REPUBLIKA.CO.ID, JAKARTA -- Komisi untuk Orang Hilang dan Tindak Kekerasan (Kontras) menilai pembebasan bersyarat Pollycarpus, pelaku pembunuhan aktivis HAM Munir, sebagai bentuk kegagalan Presiden Joko Widodo dalam konteks penegakan Hukum.
"Diawal pemerintahan Jokowi gagal (Bebaskan Pollycarpus)," ujar Staf Pembelaan Advokasi Hak Sipil Politik Kontras, Alex Argo di Menteng, Jakarta Selatan, Ahad (30/11).
Menurutnya pembebasan bersyarat Pollycarpus ini sangat kental bernuansa politik. Dimana kasus Munir terjadi pada saat pemerintahan Megawati, saat ini pun Pollycarpus dibebaskan terjadi di masa PDI Perjuangan berkuasa.
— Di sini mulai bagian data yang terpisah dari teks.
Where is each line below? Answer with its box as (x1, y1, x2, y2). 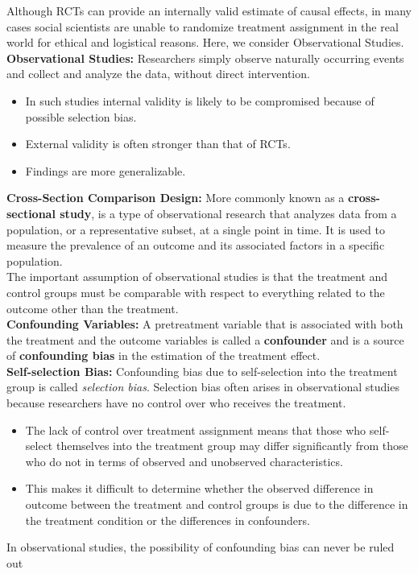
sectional (6, 204, 56, 221)
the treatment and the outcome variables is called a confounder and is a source (6, 331, 404, 348)
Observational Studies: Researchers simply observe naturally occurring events (6, 49, 404, 66)
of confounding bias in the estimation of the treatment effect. (6, 347, 321, 364)
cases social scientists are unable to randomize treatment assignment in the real (6, 18, 399, 35)
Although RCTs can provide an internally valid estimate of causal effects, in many (6, 2, 412, 19)
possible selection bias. (25, 108, 137, 125)
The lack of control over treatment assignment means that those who (25, 421, 366, 438)
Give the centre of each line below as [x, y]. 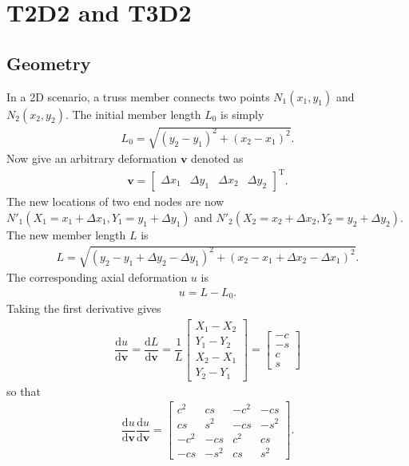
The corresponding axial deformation [97, 277]
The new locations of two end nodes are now [115, 201]
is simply [242, 114]
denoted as [217, 158]
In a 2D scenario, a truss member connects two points [138, 96]
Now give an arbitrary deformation [92, 158]
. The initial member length [133, 114]
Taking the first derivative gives [84, 308]
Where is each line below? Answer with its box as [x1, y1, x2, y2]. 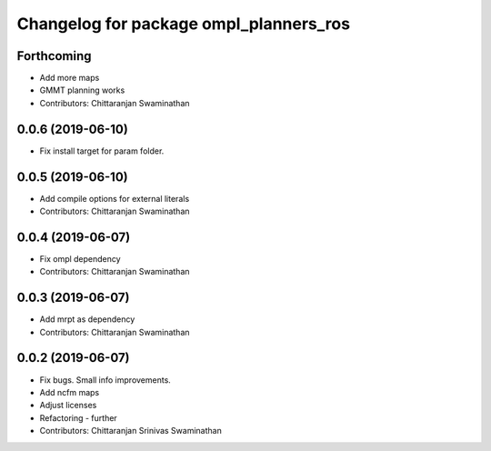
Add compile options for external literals [39, 193, 190, 204]
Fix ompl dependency [39, 253, 122, 264]
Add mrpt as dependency [39, 314, 135, 325]
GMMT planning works [39, 85, 125, 95]
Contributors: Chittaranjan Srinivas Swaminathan [39, 426, 222, 436]
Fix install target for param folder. [39, 145, 165, 156]
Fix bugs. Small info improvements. [39, 374, 172, 386]
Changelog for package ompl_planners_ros [16, 14, 350, 34]
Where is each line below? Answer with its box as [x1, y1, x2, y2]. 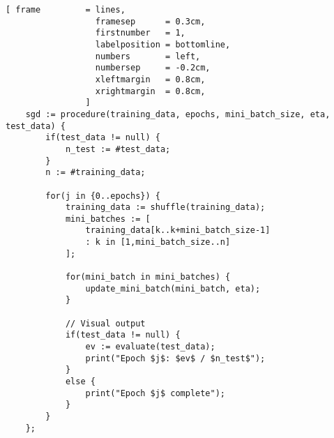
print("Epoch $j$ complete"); [85, 388, 225, 398]
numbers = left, [95, 51, 201, 61]
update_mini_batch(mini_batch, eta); [85, 283, 261, 294]
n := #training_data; [45, 167, 146, 178]
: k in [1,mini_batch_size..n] [85, 237, 231, 248]
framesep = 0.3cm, [95, 16, 206, 27]
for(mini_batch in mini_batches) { [65, 272, 231, 282]
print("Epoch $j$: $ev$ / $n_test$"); [85, 353, 266, 363]
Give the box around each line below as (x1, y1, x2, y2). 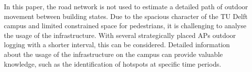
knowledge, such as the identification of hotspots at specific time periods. (4, 58, 221, 69)
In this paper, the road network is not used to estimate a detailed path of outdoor (4, 1, 248, 11)
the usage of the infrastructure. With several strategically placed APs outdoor (4, 30, 236, 40)
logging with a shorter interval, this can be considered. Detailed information (4, 39, 230, 50)
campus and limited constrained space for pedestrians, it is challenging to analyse (4, 20, 247, 31)
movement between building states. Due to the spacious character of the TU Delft (4, 11, 248, 21)
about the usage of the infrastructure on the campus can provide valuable (4, 49, 223, 59)
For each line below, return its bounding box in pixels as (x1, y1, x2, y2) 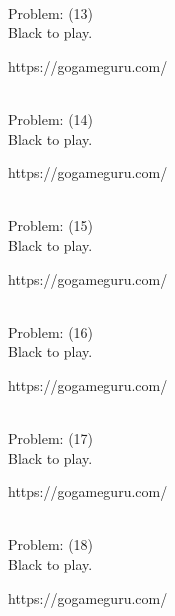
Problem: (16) (8, 321, 94, 342)
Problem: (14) (8, 108, 94, 129)
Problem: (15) (8, 215, 94, 236)
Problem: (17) (8, 428, 94, 449)
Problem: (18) (8, 534, 94, 555)
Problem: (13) (8, 2, 94, 23)

Alex menjelaskan korelasi itu seperti muncul saat Menteri Hukum dan HAM, Yassona H.Laoly yang notabene adalah orang PDI P berjanji untuk menyelesaikan masalah HAM. Tetapi kenyataannya pembebasan Pollycarpus membuyarkan harapan penuntasan HAM tersebut.
"Sangat kental nuansa politik dalam Pembebasan bersyarat Pollycarpus," katanya.
Terlepas dari semua penilaian diatas, Kontras mendesak penegak hukum mengusut para elit yang mengaku terlibat dalam pembunuhan munir. Dimana mantan kepala BIN, Hendropriyono dalam sebuah wawanacara dengan jurnalis asing mengaku siap bertanggungjawab.
"Ini harusnya ditindaklanjuti secara cepat," kata Deputi Strategi and Mobilization Departemen Kontras, Chrisbiantoro.